Clone a repo + start a new project

Go to the appex-10-[GITHUB USERNAME] repo, clone it, and start a new project in RStudio.

Example: Bootstrap Estimation with infer

NOTE: you may need to install the infer package. You may do so by typing install.packages("infer) in the Console.

library(tidyverse)
library(infer)

Data

The General Social Survey (GSS) gathers data on contemporary American society in order to understand and explain trends and constants in attitudes, behaviors, and attributes. Hundreds of trends have been tracked since 1972. In addition, since the GSS adopted questions from earlier surveys, trends can be followed for up to 70 years.

The GSS contains a standard core of demographic, behavioral, and attitudinal questions, plus topics of special interest. Among the topics covered are civil liberties, crime and violence, intergroup tolerance, morality, national spending priorities, psychological well-being, social mobility, and stress and traumatic events.

We will analyze data from the 2018 GSS, using to understand how much time US adults spend on email.

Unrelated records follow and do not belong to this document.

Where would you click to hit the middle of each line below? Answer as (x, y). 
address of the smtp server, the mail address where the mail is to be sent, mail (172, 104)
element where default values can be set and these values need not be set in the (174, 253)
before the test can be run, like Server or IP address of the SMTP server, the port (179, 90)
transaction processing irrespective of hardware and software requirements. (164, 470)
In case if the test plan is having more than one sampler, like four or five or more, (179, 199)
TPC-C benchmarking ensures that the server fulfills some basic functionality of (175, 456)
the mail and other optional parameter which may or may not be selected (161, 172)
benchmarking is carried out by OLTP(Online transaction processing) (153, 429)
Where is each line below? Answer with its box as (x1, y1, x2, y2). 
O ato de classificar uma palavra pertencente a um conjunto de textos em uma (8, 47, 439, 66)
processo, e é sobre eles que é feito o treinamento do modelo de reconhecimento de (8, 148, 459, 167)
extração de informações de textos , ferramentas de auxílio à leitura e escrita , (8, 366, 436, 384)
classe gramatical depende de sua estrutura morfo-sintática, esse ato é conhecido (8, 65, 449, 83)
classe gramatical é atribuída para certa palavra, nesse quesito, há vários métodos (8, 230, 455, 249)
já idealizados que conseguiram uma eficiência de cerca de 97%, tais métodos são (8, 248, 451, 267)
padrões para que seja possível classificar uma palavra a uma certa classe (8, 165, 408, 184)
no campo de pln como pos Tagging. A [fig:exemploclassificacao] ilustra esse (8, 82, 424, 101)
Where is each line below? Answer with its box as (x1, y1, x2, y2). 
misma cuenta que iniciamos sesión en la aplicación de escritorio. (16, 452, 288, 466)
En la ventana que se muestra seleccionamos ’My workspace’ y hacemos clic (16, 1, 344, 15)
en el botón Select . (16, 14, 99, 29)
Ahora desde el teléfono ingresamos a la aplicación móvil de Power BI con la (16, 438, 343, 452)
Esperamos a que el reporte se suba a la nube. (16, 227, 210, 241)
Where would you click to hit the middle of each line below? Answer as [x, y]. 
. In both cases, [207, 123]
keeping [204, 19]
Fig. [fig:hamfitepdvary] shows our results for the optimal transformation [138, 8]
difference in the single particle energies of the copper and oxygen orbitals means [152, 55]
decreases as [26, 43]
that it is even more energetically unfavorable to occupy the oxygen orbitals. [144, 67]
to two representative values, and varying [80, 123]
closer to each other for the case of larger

gss_email <- read_csv("data/gss_email_2018.csv") %>%
  slice(150:300)

We’ll use the variable email: the number of minutes the respondents spend on email weekly. We will begin by live-coding together, and then you must complete the remainder of the Application Exercise on your own!

LIVE CODE TOGETHER

We want to calculate a 95% confidence interval for the mean amount of time Americans spend on email weekly.

Set seed

Set a seed to control R’s random sampling process.

Bootstrap distribution

Calculate 95% confidence interval

Interpretation

YOUR TURN

We will use the infer package to calculate a 95% confidence interval for the median amount of time Americans spend on email weekly.

We start by setting a seed. We’ll use 1234 to set our seed today but you can use any value you want on assignments.

set.seed(1234)

Creating the data frame

Un-comment the lines and fill in the blanks to create a data frame containing the bootstrapped data - sample medians in our case.

boot_dist <- gss_email #%>% 

Glimpse the data frame of the bootstrapped data.

### Glimpse the bootstrapped data frame

Find the confidence interval

Fill in the blanks to construct the 95% bootstrap confidence interval for the median amount of time Americans spend on email weekly.

Interpret the interval

Write the interpretation for the interval calculated above.